# Minimum Path Sum Leetcode Solution

Difficulty Level Medium
Frequently asked in Adobe Amazon Apple Bloomberg ByteDance Facebook Goldman Sachs Google Microsoft Oracle PayPal ServiceNow Snapchat Square Tesla Uber
Array Dynamic Programming MatrixViews 34

System design interview questions can be so open-ended, that it's too hard to know the right way to prepare. Now I am able to crack the design rounds of Amazon, Microsoft, and Adobe after buying this book.
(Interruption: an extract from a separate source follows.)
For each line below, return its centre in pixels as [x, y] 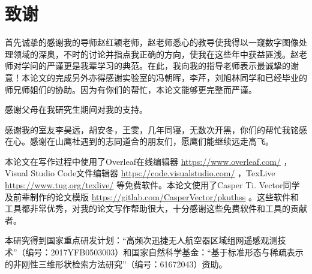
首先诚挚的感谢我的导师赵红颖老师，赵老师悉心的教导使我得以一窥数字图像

Daily revise one design question and I promise you can crack the design round.

## Problem Statement

The Minimum Path Sum LeetCode Solution – “Minimum Path Sum” says that given a n x m grid consisting of non-negative integers and we need to find a path from top-left to bottom right, which minimizes the sum of all numbers along the path.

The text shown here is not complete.